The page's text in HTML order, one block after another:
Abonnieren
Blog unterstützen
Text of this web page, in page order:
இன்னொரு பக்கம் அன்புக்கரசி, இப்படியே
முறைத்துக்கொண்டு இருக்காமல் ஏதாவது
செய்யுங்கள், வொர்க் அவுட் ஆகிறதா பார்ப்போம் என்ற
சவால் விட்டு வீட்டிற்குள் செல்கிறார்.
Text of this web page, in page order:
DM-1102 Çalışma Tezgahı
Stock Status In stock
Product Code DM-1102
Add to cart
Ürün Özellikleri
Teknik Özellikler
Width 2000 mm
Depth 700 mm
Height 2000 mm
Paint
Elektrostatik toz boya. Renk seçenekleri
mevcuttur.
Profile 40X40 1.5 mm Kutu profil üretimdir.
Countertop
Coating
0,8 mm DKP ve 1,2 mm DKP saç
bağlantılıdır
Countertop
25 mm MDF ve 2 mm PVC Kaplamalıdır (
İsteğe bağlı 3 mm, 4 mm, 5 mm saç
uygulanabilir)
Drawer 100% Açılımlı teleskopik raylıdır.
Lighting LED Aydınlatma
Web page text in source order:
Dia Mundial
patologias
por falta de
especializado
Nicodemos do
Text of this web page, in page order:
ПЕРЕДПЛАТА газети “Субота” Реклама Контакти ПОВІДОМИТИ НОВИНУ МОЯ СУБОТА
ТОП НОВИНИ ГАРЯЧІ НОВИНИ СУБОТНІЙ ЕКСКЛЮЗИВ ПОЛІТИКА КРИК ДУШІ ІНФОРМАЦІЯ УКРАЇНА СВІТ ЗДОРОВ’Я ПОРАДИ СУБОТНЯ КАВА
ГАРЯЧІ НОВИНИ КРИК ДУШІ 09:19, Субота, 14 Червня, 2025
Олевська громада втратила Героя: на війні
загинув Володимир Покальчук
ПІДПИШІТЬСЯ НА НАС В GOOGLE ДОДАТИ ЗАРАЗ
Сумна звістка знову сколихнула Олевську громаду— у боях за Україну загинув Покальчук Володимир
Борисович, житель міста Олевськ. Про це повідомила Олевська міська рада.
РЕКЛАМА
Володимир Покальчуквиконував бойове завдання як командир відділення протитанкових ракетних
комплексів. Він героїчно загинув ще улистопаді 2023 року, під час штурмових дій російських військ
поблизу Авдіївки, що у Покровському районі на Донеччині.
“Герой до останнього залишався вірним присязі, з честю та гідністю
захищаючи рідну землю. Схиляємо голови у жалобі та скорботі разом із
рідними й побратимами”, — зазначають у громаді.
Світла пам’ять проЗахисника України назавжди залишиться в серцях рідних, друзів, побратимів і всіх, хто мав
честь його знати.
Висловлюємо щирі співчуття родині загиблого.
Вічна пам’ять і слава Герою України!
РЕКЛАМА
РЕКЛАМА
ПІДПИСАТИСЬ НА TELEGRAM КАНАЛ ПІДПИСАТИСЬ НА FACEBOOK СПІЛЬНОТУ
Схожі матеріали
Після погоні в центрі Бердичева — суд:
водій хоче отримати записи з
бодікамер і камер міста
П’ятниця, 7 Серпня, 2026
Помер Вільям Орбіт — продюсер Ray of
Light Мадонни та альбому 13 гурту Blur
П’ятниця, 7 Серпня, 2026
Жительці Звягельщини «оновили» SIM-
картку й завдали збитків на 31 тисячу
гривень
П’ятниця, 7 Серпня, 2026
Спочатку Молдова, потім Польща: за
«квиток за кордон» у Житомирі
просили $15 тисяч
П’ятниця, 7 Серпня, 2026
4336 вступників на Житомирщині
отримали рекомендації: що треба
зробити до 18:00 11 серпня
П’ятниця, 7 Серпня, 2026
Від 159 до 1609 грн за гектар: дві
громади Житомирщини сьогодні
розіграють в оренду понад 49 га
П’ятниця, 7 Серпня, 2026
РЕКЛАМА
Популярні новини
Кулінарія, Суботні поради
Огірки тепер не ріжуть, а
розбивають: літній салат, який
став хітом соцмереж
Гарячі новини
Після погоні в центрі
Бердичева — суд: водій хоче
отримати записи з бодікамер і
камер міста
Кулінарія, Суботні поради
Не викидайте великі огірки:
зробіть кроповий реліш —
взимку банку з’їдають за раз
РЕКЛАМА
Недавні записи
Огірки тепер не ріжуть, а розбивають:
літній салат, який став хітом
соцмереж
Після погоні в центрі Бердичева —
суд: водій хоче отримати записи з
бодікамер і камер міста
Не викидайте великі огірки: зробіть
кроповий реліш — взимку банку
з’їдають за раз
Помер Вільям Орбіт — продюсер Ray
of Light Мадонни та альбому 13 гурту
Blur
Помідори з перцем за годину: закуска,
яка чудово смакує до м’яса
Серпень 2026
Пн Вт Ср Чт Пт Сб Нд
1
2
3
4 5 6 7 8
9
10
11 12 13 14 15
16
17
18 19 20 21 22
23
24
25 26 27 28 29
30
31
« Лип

- DIRECTIONS FOR THIS TASK -
Please say how many lines in the records above contain the string "водій", giving no other words.

- RESPONSE -
3